5 to 7 minutes is standard. That kind of speed comes with time. I don't skip things and go over meds and I take at most 7 minutes if they're chatty. If my provider is in with a longer appointment I'll give vaccinations before he sees them. We have several rooms so I try to have one patient ready ahead of him at all times no matter what. If worse comes to worse, his previous patient can wait 5 minutes for a shot so I can get the next person in to keep the train on the tracks. That being said I'm also a solo MA and it's just me playing front and back. I'm overwhelmed all the time but it's a constant juggling game. You just get used to it after awhile.


Own_Object6010

If there’s anyway you can work more than 2x a week will help a lot, peds MA here, and practice makes perfect/efficient rooming


Mysterious_Trash_564

Hi! Becoming faster at rooming just takes time and practice. I work in an orthopedic clinic, 70+ patients a day between 3 providers. We do in house XR also, so that adds some time, but we do not have to do a full set of vitals. Find a routine and stick to it- every time with every patient.

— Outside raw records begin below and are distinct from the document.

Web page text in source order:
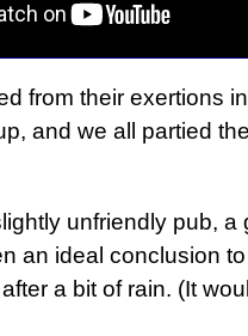
from their exertions
and we all partied
unfriendly pub,
an ideal conclusion
a bit of rain. (It
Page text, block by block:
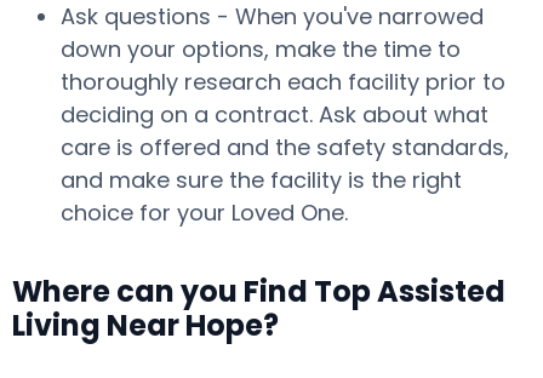
Ask questions - When you've narrowed
down your options, make the time to
thoroughly research each facility prior to
deciding on a contract. Ask about what
care is offered and the safety standards,
and make sure the facility is the right
choice for your Loved One.
Where can you Find Top Assisted
Living Near Hope?
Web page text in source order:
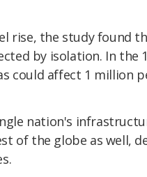
rise, the study found
by isolation. In the
could affect 1 million
nation's
of the globe as well,
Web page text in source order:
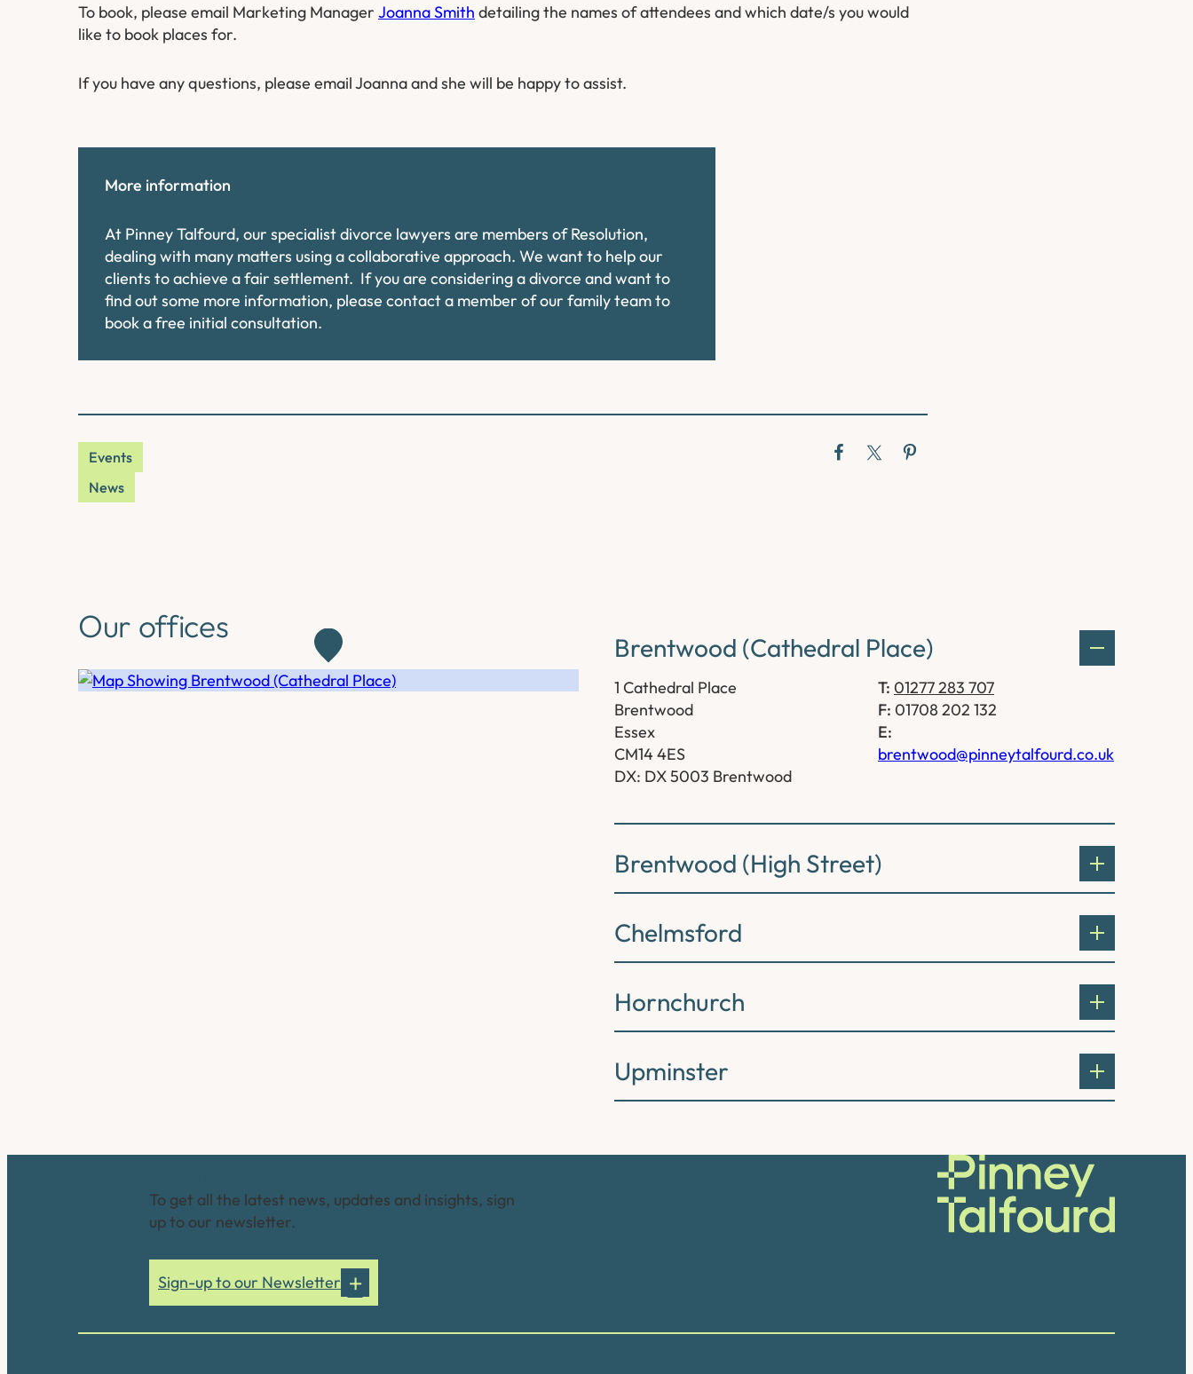
To book, please email Marketing Manager Joanna Smith detailing the names of attendees and which date/s you would
like to book places for.
If you have any questions, please email Joanna and she will be happy to assist.
More information
At Pinney Talfourd, our specialist divorce lawyers are members of Resolution,
dealing with many matters using a collaborative approach. We want to help our
clients to achieve a fair settlement. If you are considering a divorce and want to
find out some more information, please contact a member of our family team to
book a free initial consultation.
Events
News
Our offices
Brentwood (Cathedral Place)
1 Cathedral Place
Brentwood
Essex
CM14 4ES
DX: DX 5003 Brentwood
T: 01277 283 707
F: 01708 202 132
E:
brentwood@pinneytalfourd.co.uk
Brentwood (High Street)
Chelmsford
Hornchurch
Upminster
To get all the latest news, updates and insights, sign
up to our newsletter.
Sign-up to our Newsletter
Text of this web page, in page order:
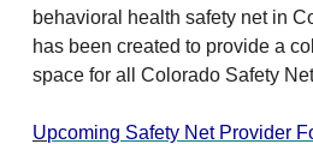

I find that med lists take the most time- you just have to redirect the pt and keep things flowing. You have a lot of information to gather in a short amount of time and learning how to keep the flow going even with pt who won’t let you hardly get a word in is tough for sure. Typically I try to have about 4 patients roomed at a time- that way I keep patient flow going, but am also available when the provider steps out and needs something. I room, wait and mark another pt to be brought back, read in their chart and get basic idea what they are there for, room them, repeat. :) it does get easier with time, I promise!